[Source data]
=== Section Start ===

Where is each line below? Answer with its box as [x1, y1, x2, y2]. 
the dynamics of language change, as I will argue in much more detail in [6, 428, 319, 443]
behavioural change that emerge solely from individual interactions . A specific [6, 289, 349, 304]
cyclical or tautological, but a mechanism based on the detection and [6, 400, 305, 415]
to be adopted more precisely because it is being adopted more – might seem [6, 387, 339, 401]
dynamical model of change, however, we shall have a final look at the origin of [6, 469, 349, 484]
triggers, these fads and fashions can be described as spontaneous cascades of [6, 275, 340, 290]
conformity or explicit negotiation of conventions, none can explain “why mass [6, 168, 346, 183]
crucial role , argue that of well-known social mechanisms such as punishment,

=== Section End ===

**ABOUT THIS TASK:** Where does "argue" occur in the data? Copy each line that has it.

**SOLUTION:**
the dynamics of language change, as I will argue in much more detail in [6, 428, 319, 443]
crucial role , argue that of well-known social mechanisms such as punishment,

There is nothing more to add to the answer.